A stage1.5 can as well be placed right after the MBR, again with the appropriate caveats that other OSes or BIOS recovery might also try to use this location.
Other Booting Issues
gfxboot
Does it work better after the "gfxmenu" line is commented out? You might then see a text-mode only menu during hard disk boot, which lets you still choose what to boot. In this case, report the buggy graphics hardware against the gfxboot package, the maintainer might add another workaround.
Booting from the SuSE Linux DVD
The installation DVDs boot using a variant of syslinux, called isolinux. This has nothing to do with grub, other than both sharing the same graphics routines from gfxboot. If grub has a graphics problem, the boot DVD likely has as well, and vice versa. See the gfxboot section above in that case.
Network Booting
Due to limited resources, we cannot help much with grub's network booting features. They are in the code, they compile, so we include them. Currently there is no one playing with them, let alone testing them thoroughly. It's good if they work for you. Too bad if they don't.
Troubleshooting
- does it print "GRUB", e.g. does the boot process get to any grub stage1?
-> check which drive is 0x80, and whether there's a loading chain from
the MBR to your expected stage1.
-> is there a grub stage1 at the expected location?
- it prints "GRUB loading ...", but then hangs or reboots
-> check whether stage1 is really the one you just installed, see above.
-> "loading stage2" is the last thing printed before it jumps to stage2.
stage2 might actually be running. If grub "hangs" before or at the
graphics screen, comment out the "gfxmenu" line and try again.
Report unsuitable partitioning proposals against the installation. Yast should create a Linux primary partition on the first disk to boot from, whenever possible.

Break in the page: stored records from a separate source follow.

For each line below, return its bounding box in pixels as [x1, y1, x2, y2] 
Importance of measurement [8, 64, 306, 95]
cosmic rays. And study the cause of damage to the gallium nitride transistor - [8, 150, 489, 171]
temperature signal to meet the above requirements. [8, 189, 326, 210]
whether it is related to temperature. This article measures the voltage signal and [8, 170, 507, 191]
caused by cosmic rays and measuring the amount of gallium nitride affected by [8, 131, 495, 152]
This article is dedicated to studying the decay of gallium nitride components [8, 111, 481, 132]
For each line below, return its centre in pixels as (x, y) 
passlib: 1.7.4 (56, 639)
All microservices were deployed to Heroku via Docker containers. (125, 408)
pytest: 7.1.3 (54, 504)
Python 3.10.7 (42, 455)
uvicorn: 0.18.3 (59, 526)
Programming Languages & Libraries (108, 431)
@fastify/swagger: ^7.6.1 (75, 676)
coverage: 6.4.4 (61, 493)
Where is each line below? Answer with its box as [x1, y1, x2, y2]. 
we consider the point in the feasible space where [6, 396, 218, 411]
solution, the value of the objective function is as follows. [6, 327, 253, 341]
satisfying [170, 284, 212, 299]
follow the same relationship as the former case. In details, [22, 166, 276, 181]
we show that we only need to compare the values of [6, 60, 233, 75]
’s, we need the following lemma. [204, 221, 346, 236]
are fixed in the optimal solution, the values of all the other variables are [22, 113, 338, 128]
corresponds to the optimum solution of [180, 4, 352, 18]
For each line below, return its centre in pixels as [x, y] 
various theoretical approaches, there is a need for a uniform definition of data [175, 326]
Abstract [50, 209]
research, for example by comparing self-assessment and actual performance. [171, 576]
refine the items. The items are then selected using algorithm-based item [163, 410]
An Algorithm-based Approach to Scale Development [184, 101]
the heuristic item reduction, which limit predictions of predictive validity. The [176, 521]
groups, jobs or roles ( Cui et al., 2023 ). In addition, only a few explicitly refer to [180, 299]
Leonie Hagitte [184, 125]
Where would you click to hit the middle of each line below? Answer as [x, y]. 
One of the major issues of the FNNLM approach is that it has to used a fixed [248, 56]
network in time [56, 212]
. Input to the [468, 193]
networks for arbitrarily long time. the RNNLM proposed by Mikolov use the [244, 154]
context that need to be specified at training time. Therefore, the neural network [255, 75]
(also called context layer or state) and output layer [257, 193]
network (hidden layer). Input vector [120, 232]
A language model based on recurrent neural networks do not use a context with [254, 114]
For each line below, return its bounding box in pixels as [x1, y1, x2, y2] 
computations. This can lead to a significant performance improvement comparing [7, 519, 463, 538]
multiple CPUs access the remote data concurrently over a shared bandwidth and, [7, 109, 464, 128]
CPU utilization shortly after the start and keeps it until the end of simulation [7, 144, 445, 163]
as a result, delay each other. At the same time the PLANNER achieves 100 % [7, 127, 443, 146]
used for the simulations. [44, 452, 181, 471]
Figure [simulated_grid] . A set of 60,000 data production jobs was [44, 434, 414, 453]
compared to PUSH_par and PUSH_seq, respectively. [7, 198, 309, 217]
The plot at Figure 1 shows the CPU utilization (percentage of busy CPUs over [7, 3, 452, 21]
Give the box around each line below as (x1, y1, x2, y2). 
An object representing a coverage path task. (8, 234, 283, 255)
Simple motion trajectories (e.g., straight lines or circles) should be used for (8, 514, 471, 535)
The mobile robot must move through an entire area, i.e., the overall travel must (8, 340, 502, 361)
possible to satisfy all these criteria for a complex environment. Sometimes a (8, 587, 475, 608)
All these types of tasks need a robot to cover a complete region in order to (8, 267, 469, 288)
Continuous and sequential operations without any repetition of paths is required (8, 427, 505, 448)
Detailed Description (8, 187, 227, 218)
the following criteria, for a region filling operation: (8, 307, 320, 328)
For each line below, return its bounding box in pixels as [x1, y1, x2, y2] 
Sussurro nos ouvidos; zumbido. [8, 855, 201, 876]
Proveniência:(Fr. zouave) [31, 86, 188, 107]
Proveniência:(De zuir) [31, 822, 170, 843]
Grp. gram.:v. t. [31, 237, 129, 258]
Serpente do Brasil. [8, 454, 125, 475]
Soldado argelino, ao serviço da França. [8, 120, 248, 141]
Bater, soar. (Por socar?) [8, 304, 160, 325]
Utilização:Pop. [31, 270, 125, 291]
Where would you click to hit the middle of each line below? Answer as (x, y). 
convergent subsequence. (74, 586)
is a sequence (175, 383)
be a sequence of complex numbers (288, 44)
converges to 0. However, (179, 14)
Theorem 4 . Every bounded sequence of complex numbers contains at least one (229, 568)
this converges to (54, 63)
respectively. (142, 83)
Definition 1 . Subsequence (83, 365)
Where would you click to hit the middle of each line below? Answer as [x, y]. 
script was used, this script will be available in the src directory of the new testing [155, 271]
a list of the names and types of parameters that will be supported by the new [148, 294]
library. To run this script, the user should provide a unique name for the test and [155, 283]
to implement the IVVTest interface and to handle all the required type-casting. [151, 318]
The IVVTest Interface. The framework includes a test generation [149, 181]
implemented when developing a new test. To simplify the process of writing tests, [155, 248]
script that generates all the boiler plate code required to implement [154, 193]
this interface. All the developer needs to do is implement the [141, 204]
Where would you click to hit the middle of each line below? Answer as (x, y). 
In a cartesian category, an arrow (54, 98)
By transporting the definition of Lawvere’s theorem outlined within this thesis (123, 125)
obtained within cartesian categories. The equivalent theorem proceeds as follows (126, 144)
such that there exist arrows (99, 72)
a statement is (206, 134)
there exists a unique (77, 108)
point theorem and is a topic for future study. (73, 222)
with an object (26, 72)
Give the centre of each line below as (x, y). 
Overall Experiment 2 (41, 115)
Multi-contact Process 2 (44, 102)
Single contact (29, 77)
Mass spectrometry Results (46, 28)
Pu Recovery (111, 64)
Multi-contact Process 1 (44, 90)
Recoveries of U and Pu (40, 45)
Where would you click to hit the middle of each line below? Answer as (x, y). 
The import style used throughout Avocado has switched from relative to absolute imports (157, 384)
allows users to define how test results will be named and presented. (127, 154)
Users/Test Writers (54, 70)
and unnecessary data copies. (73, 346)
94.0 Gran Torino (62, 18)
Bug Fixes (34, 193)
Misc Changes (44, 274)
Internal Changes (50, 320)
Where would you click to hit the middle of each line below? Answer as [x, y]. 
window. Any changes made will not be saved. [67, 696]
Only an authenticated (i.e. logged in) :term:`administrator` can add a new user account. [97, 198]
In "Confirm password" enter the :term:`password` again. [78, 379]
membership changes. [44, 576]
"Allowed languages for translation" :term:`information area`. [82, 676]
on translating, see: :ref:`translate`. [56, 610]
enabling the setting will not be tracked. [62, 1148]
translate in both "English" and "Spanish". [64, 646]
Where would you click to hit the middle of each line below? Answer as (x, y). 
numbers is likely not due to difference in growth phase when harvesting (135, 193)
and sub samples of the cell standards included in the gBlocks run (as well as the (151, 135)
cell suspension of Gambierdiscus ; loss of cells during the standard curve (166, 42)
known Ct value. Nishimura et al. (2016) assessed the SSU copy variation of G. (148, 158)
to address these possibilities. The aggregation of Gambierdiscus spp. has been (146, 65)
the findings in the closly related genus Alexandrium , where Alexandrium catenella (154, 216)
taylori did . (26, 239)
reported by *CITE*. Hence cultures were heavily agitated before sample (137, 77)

Report broken configuration files against the yast2-bootloader package.
Report buggy video to the gfxboot package. GFXboot uses the VESA-"standard", but not every vendor is really following it.
Real Bugs
"(I think) I have ruled out all the problems above. Grub is buggy."
Include dumps of all disks' MBRs, as well as the disk block where stage1 should have gone to, include the relevant contents of /sys/firmware/edd/ (cylinders,heads,sectors, both legacy and default, sectors and the mbr signature at least), fdisk -l and fdisk -lu output or equivalent, grub's config files /etc/grub.conf, /boot/grub/device.map and menu.lst, and the output of grub --batch < /etc/grub.conf if it shows anything peculiar.
Bugzilla tells you not to paste log files into comments; however for the above information, besides maybe boot block dumps, these are small enough to be pasted into the report directly.
Alternatively, you're welcome to supply a patch that fixes your
problem and is guaranteed not to break any of the other workarounds.